Таким образом, по мере приближения лета накапливается огромный склад теплоты, который сохраняется посреди воды, где он не может причинить человеку никакого вреда, поскольку, поистине, его чувства не способны ощутить его. Там теплота остается погребенной, пока в чередовании сезонов не возвращается зима и воды не замерзают в лед. В процессе замерзания эта сокровищница теплоты, которая была скрыта все лето, вновь появляется; она перестает быть скрытой и теперь, впервые поражая чувства человека, смягчает ради него суровость зимы. Чем быстрее вода замерзает, тем быстрее высвобождается теплота; так что в силу этого великого закона природы холод фактически порождает тепло, и суровость каждого сезона, хотя ее нельзя предотвратить, смягчается пропорционально тому, как эта суровость становится более грозной.

Таким образом, опять же, поскольку теплота становится скрытой и ускользает от чувств не только при переходе льда в воду, но также при переходе воды в пар, мы находим в этом последнем обстоятельстве одну из причин, почему человек и другие животные могут жить в тропиках, которые без этого были бы необитаемыми. Они постоянно страдают от теплоты, которая скапливается в их телах и которая, рассматриваемая сама по себе, достаточна для того, чтобы уничтожить их. Но эта теплота вызывает жажду, и они вследствие этого поглощают огромные количества жидкости, большая часть которой выделяется через поры кожи в виде пара.
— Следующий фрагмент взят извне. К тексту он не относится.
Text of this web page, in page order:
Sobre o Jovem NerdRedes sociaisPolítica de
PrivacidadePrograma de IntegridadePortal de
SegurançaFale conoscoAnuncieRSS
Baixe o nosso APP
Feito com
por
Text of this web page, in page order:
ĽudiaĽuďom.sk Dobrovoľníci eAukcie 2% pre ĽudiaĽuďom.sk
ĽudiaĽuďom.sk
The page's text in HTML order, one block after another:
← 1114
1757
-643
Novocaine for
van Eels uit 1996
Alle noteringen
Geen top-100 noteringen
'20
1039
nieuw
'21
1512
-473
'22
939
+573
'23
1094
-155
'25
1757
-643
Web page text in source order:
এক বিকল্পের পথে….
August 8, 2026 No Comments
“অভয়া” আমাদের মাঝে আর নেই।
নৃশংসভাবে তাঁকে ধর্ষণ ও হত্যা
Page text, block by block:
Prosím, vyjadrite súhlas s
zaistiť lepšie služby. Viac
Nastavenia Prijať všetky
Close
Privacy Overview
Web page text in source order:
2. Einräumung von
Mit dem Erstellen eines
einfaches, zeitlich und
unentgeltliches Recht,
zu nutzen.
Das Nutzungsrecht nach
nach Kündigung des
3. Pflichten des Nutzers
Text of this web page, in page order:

И поскольку, согласно теории скрытой теплоты, пар не может производиться без того, чтобы огромное количество теплоты не было погребено внутри него, такой пар поглощает и уносит из тела то, что, если оставить это в системе, оказалось бы фатальным. К этому мы должны добавить, что в тропиках испарение воды неизбежно быстро, и пар, который производится таким образом, становится еще одним хранилищем теплоты и средством, с помощью которого она удаляется с земли и предотвращается от недолжного вмешательства в экономию жизни.
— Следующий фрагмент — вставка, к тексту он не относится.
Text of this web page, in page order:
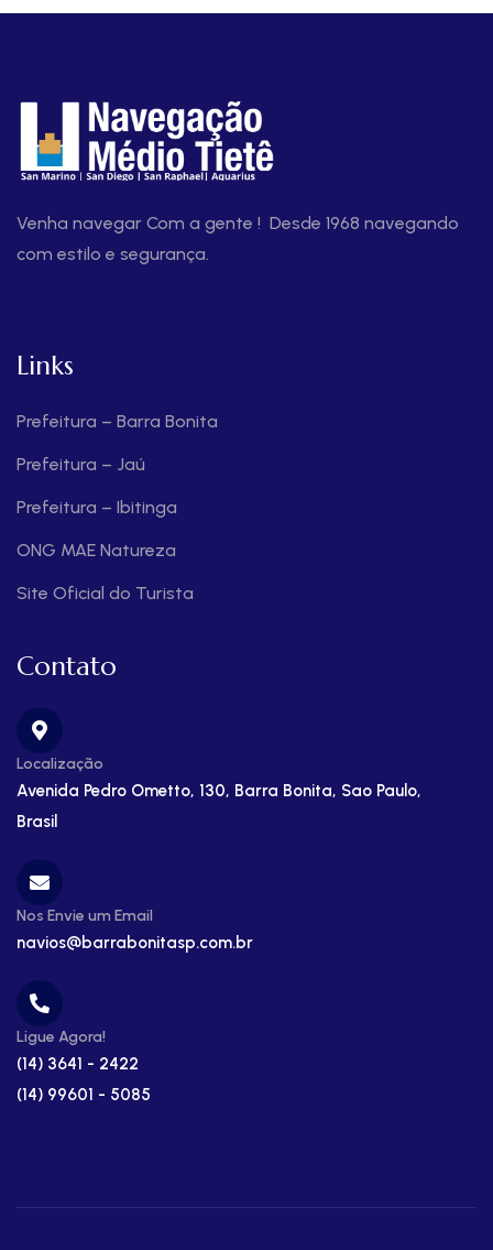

Из этих и многих других аргументов, все из которых были столь существенно умозрительными и имели дело со столь скрытыми процессами природы, что даже сейчас мы не оправданы ни в том, чтобы уверенно допускать их, ни в том, чтобы категорически отрицать их, Блэк пришел к той великой доктрине неразрушимости теплоты, которая, как я указал, имеет в своей связи с неразрушимостью силы моральную и социальную важность, даже превосходящую ее научную ценность. Хотя свидетельства, которыми он обладал, были гораздо более скудными, чем те, которыми мы обладаем ныне, он силой своего командного интеллекта, скорее нежели количеством и точностью своих фактов, до такой степени проникся убеждением в стабильности физических дел, что он применил эту идею не только к тонким феноменам теплоты, но — что было сделать гораздо труднее — он применил ее к случаям, в которых теплота настолько полностью ускользает от чувств, что человек не имеет о ней никакого понятия иначе как через посредство воображения. Согласно его взгляду, теплота проходит через огромное множество изменений, во время которых она кажется утерянной; изменений, которые никакой глаз не может увидеть, никакое осязание не может испытать и никакой прибор не может измерить. Тем не менее и посреди всех этих изменений она остается нетронутой. От нее ничего нельзя отнять, и к ней ничего нельзя прибавить. В одном из тех прекрасных пассажей своих Лекций, которые, сколь бы дурно они ни конспектировались, несут на себе печать его возвышенного гения, Блэк, изложив то, что произошло бы, если бы общее количество тепла, существующего в мире, уменьшилось бы, переходит к размышлениям о последствиях его увеличения. Если бы какая-либо сила могла добавить к нему хотя бы чуть-чуть, оно тотчас же переступило бы свои границы; равновесие было бы нарушено; устройство дел было бы расчленено. Зло быстро возрастало бы и действовало с накопленной силой, и ничто не смогло бы остановить его опустошения. Оно должно продолжать завоевывать позиции до тех пор, пока все остальные принципы не будут поглощены и побеждены. Промчавшись вперед, беспрепятственно и неотразимо, перед ним погибнет каждое животное, весь растительный мир исчезнет, воды перейдут в пар, а твердые части земного шага сольются и растают, пока в конце концов славный устой, ослабленный и растворенный, не разрушится и не вернется к тому первоначальному хаосу, из которого он был эволюционирован.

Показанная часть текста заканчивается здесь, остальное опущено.